== Extracted material ==
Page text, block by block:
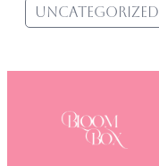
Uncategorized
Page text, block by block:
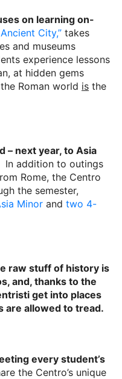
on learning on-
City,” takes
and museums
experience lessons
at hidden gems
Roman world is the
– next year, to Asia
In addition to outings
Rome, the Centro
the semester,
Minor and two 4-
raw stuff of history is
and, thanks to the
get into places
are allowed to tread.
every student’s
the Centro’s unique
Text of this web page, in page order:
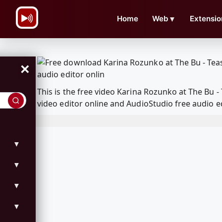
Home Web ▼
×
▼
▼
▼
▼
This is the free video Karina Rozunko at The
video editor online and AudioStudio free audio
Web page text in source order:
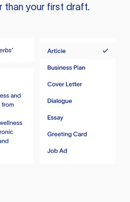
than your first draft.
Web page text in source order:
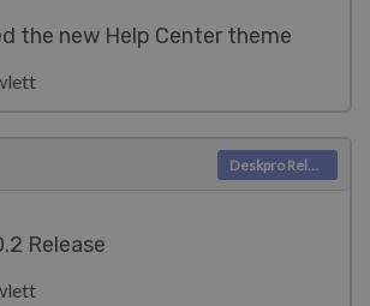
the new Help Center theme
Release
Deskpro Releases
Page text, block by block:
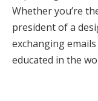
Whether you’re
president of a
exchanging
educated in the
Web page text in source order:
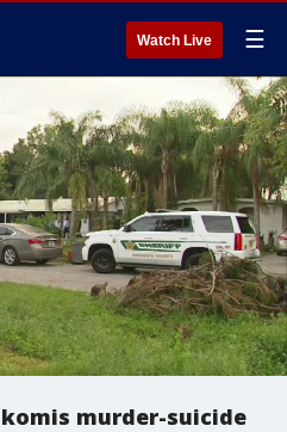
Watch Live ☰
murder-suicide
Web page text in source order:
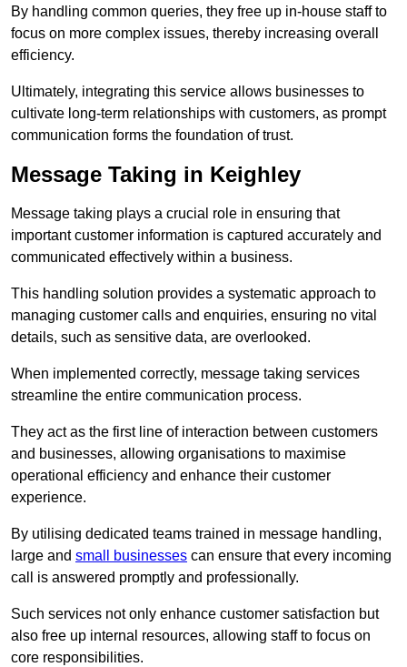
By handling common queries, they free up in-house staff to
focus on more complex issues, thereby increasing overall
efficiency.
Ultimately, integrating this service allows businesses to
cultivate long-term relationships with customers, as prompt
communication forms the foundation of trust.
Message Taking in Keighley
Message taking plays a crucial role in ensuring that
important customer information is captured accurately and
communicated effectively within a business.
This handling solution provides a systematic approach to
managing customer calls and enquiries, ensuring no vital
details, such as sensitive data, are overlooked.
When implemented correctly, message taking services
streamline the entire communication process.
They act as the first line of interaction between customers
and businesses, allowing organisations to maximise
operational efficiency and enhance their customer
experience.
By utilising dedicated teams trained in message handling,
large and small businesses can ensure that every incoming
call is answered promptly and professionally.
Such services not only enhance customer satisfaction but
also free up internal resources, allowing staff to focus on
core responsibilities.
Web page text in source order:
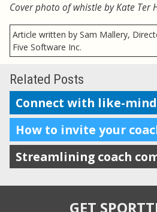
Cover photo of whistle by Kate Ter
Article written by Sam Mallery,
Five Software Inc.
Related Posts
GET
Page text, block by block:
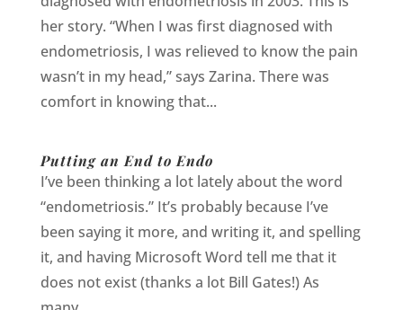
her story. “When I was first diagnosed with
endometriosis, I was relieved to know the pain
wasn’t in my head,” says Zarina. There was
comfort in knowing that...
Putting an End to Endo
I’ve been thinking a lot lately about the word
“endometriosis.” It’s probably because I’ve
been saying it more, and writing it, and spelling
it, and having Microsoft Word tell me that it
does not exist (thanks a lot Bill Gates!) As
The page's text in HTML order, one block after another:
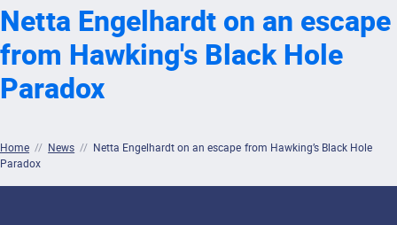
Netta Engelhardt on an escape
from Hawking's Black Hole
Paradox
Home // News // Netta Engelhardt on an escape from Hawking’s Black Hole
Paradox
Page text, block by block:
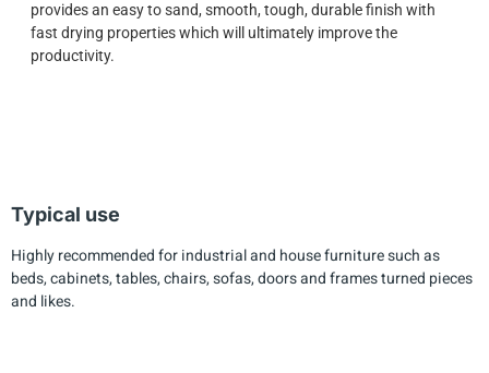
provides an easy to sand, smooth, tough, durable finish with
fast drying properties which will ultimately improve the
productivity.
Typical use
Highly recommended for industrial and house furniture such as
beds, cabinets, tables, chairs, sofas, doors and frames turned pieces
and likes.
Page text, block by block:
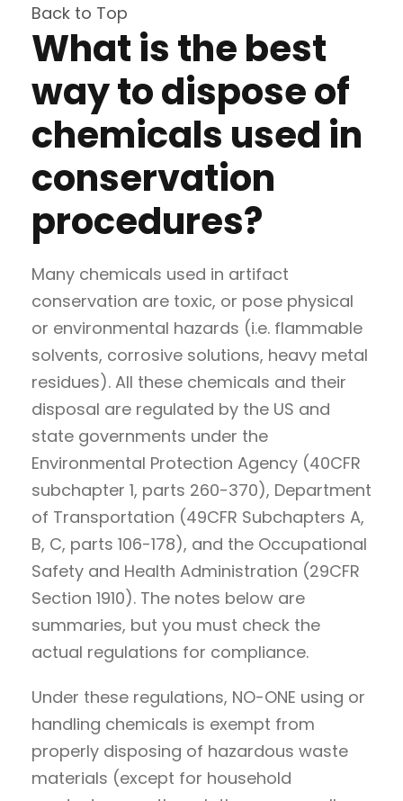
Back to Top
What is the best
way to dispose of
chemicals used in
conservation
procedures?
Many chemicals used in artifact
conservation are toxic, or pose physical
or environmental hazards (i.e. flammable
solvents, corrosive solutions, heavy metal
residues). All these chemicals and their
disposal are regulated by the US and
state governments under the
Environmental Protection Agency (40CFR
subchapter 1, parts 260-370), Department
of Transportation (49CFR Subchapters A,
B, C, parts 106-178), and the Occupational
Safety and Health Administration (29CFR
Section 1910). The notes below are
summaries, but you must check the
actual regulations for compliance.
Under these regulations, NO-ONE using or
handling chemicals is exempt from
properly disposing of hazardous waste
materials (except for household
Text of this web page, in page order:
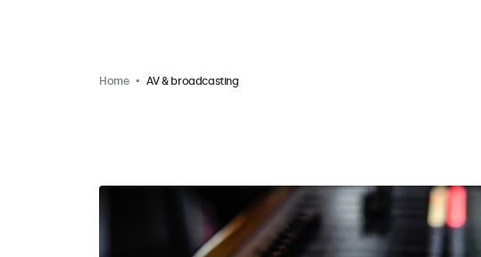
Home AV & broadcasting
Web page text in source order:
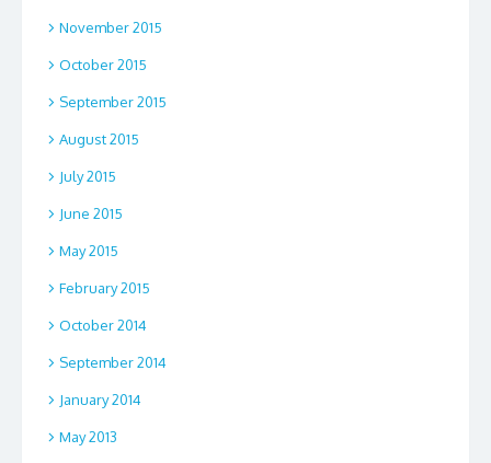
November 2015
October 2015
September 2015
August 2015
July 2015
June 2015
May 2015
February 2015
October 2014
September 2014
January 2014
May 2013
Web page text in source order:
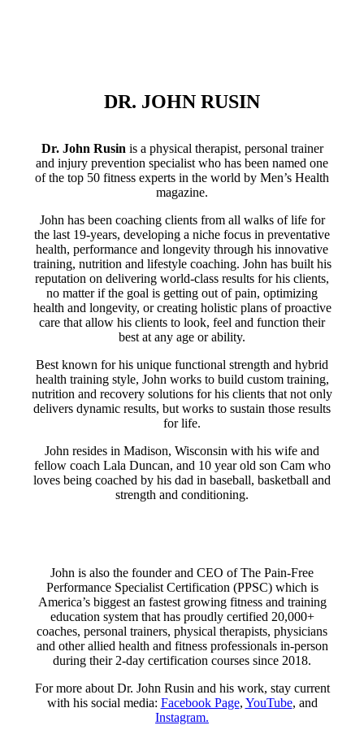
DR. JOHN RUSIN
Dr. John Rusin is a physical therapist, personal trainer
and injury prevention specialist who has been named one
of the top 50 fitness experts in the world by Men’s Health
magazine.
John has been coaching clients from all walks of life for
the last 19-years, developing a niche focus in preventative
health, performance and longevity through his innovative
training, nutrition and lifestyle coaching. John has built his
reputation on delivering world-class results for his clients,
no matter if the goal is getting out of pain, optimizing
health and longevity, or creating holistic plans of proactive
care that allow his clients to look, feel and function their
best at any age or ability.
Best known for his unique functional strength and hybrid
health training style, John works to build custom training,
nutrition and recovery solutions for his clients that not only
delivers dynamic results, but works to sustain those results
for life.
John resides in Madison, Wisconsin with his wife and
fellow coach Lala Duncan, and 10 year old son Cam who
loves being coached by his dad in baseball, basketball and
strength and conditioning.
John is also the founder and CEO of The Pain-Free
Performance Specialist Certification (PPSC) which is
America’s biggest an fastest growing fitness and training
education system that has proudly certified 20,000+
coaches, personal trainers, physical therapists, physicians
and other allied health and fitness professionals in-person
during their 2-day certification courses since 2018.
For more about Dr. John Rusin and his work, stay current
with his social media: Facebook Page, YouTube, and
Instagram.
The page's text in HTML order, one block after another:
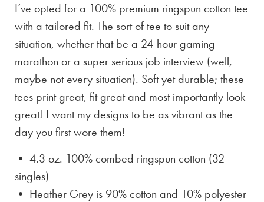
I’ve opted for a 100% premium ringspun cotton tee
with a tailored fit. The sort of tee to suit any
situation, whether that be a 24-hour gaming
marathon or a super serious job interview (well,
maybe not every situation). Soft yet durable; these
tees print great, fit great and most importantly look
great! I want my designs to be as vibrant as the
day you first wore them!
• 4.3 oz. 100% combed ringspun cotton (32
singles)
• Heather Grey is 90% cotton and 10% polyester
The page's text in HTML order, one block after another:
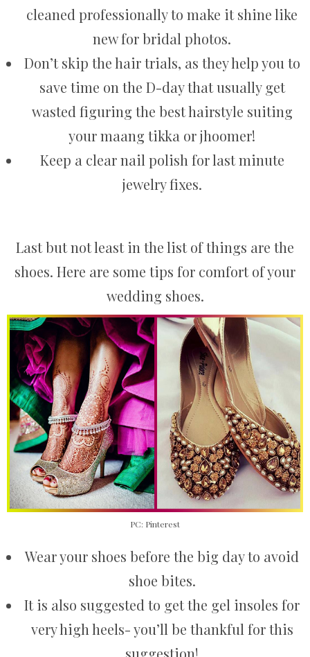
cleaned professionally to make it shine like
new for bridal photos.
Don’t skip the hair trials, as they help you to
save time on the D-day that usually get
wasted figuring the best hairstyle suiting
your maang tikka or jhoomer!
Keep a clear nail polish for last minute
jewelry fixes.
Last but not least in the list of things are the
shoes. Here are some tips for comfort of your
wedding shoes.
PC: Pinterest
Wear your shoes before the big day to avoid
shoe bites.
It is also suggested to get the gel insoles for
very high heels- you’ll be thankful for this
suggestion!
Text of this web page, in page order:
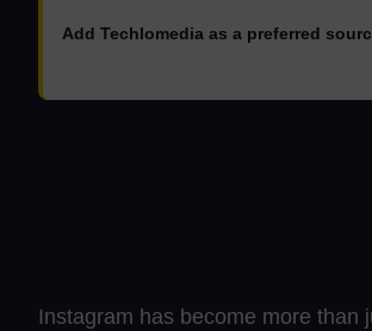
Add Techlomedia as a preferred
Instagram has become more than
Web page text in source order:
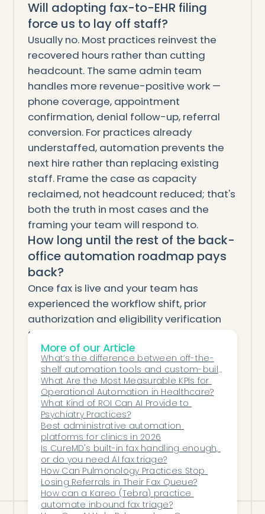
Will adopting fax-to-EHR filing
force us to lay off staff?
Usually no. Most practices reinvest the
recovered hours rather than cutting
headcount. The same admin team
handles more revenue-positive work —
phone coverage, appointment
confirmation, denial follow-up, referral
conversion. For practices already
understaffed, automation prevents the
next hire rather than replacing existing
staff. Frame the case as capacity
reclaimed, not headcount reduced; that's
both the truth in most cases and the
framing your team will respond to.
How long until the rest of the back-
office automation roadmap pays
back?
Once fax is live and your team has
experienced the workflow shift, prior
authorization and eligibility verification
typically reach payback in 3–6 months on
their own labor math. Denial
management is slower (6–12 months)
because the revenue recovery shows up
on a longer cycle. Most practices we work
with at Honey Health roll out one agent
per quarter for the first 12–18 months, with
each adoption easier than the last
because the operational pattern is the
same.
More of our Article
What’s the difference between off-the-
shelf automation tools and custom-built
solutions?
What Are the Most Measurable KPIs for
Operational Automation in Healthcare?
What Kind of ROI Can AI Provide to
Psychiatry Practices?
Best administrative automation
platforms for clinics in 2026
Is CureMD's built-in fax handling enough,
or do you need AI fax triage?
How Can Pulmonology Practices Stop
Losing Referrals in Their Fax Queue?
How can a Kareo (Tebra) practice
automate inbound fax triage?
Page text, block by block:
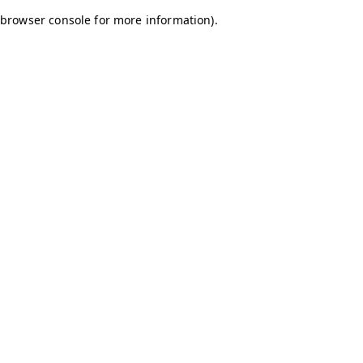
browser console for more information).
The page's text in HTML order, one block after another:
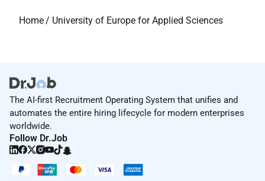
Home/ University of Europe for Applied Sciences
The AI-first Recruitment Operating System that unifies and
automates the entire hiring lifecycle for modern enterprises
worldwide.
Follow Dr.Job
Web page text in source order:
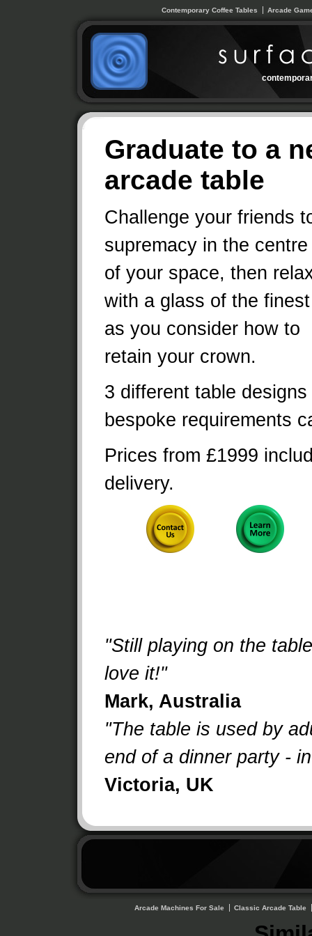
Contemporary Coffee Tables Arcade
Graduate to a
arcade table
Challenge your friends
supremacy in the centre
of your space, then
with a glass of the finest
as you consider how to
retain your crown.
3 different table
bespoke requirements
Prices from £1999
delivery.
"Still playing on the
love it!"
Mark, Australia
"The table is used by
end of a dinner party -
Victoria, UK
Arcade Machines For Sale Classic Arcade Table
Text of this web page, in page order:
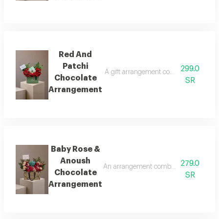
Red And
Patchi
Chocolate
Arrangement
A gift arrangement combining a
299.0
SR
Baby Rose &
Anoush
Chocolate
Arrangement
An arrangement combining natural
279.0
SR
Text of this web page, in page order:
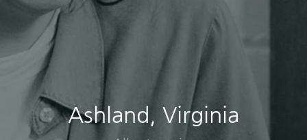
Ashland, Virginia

== Problem details ==
Please give a count of the lines in the records where the word "entire" occurs, with nothing besides it.

== Solution below ==
2